Forty percent of youth in Hartford are vulnerable to school dropout, lack of employment or becoming a victim or perpetrator of violence, according to COMPASS.

“Hartford is one of the poorest cities in the country,” Santiago said. “I grew up in similar circumstances to a lot of the kids,” she said.

She grew up in a housing project in Lawrence, Massachusetts, after her parents moved from Puerto Rico.

“We were living in poverty,” Santiago said. “I didn’t realize there were opportunities for me other than what I saw on a daily basis.”

An excellent student, Santiago was offered a scholarship to a private school in Andover.

“It was 15 minutes and a world away,” she said. “It was culture shock to say the least.”

The school was much harder, she felt out of place and she considered giving up many times, but teachers intervened and supported her.

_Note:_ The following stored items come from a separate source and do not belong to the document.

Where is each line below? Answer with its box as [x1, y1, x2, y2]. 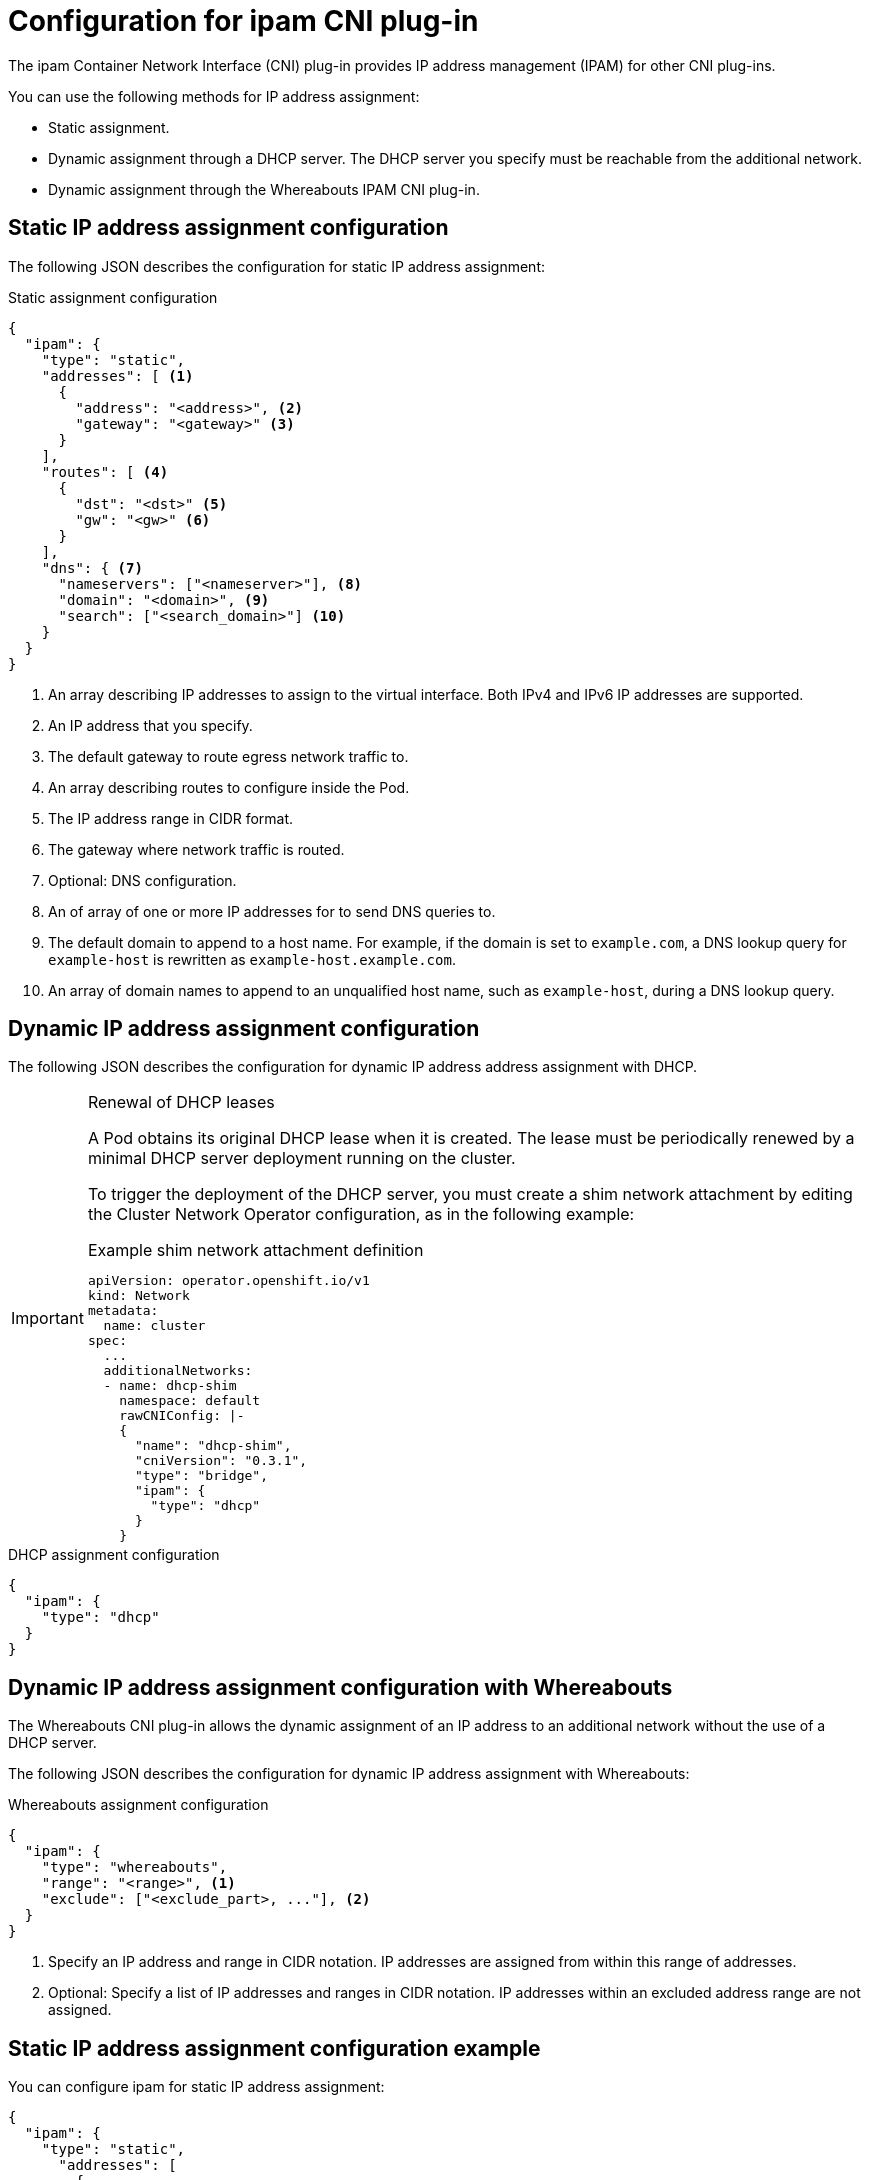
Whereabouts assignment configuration [8, 1796, 269, 1814]
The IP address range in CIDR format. [48, 809, 294, 827]
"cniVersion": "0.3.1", [134, 1453, 308, 1469]
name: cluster [103, 1318, 206, 1334]
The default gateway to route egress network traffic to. [48, 747, 409, 765]
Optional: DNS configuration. [48, 871, 237, 889]
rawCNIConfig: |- [119, 1408, 245, 1424]
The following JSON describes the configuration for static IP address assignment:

“People reached out to me in my most needy moments,” she said.

Brittany Fisher also recalls the moments that made a difference to her life. She remembers how supportive adults helped her envision a wider future.

“A lot of children don’t know there’s more to life,” she said.

“I wouldn’t be here without my parents and the COMPASS program,” Fisher said. “It was so beneficial for me.”

“These programs are very much needed,” she said. They are valuable if they save one life or there’s one less gang member or teen pregnancy, she said.

COMPASS partners with schools to improve student performance, wellness and school culture. It provides tutoring and enrichment, and it coordinates other services such as dental care and family/parent classes to meet needs that could otherwise hamper kids.